From the entries below, return every line that includes the word "have".

**TASK INPUTS**

((

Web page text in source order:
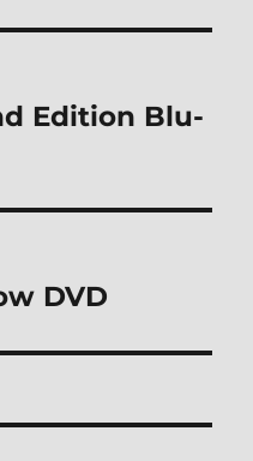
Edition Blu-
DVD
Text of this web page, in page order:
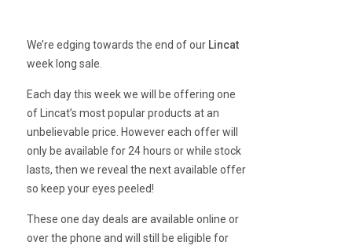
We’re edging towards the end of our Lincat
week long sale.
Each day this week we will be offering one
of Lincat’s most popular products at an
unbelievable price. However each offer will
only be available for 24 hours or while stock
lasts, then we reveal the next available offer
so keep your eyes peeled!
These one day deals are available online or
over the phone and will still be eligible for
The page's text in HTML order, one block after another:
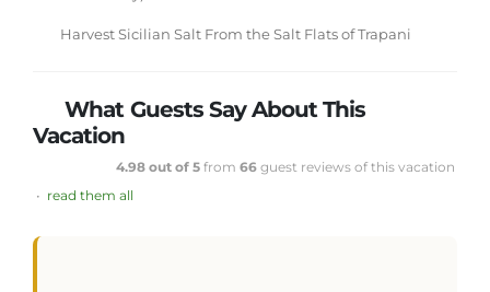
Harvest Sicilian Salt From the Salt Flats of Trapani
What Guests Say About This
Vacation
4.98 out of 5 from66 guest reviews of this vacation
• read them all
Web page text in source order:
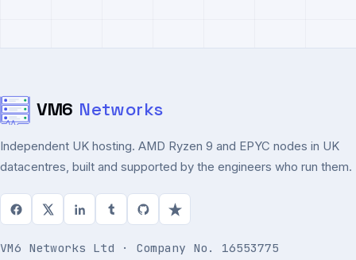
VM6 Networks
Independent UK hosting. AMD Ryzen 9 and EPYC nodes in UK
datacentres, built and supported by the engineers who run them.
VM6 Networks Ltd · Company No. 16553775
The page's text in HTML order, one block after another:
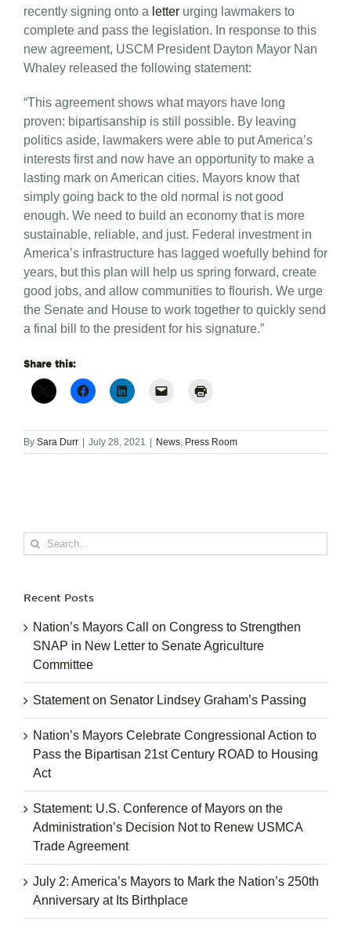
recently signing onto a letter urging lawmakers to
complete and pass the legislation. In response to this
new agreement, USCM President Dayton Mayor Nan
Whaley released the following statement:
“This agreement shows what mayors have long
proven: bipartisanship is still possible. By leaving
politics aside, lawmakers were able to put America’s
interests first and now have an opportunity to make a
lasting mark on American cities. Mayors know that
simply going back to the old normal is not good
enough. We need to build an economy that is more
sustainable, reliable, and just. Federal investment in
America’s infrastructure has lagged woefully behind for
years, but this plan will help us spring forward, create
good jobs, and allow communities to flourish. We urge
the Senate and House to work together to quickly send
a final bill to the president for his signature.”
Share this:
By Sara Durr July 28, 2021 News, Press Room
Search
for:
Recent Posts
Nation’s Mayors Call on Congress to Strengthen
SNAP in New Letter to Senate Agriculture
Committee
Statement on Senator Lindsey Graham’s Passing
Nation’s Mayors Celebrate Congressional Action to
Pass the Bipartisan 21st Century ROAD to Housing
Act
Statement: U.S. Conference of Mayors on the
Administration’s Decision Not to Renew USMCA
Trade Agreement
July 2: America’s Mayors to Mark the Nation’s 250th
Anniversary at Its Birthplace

))
((

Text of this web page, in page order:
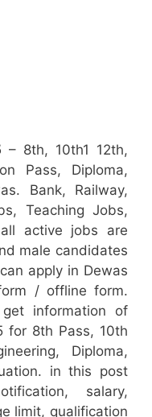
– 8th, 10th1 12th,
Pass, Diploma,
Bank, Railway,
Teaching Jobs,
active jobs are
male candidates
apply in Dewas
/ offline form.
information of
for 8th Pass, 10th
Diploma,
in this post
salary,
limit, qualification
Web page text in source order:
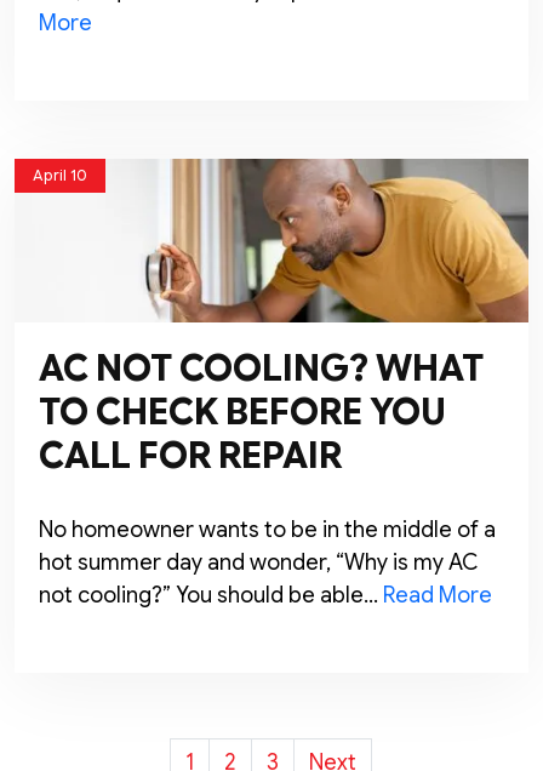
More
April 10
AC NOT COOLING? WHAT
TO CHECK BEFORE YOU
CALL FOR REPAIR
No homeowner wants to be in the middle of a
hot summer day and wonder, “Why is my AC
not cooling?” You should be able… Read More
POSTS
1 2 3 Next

))
((

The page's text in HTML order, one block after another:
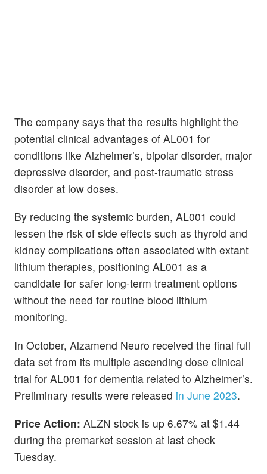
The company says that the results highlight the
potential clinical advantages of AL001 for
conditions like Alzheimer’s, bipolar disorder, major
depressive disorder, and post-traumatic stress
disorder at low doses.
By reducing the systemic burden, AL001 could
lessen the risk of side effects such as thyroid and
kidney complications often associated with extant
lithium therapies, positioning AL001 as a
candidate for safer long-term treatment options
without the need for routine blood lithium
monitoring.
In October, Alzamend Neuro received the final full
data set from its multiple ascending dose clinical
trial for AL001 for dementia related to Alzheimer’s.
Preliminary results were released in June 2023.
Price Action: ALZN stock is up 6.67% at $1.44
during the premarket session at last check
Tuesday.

))

**RESPONSE AREA**
“This agreement shows what mayors have long
interests first and now have an opportunity to make a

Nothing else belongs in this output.